[WHAT THIS TASK INVOLVES] Every record should be copied exactly, except that pictures are to be omitted.

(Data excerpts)
--------------------
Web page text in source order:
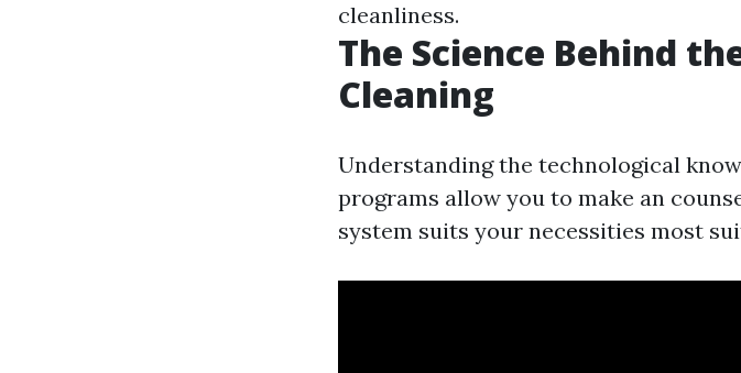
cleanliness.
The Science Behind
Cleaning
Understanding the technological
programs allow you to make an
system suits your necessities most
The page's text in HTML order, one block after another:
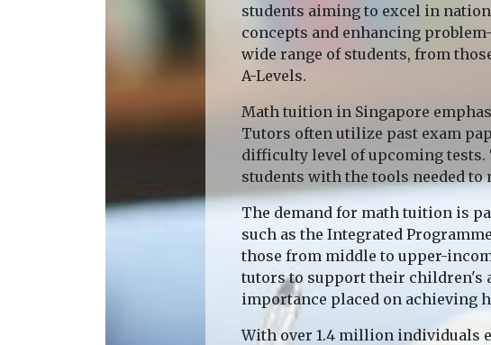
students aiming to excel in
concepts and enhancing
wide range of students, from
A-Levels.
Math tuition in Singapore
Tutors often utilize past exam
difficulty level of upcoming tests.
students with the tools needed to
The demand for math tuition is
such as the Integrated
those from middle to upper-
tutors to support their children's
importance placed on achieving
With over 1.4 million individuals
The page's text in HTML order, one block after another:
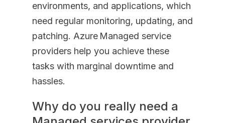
--------------------
[WRITTEN RESPONSE]
Web page text in source order:
cleanliness.
The Science Behind
Cleaning
Understanding the technological
programs allow you to make an
system suits your necessities most
The page's text in HTML order, one block after another:
students aiming to excel in
concepts and enhancing
wide range of students, from
A-Levels.
Math tuition in Singapore
Tutors often utilize past exam
difficulty level of upcoming tests.
students with the tools needed to
The demand for math tuition is
such as the Integrated
those from middle to upper-
tutors to support their children's
importance placed on achieving
With over 1.4 million individuals
The page's text in HTML order, one block after another:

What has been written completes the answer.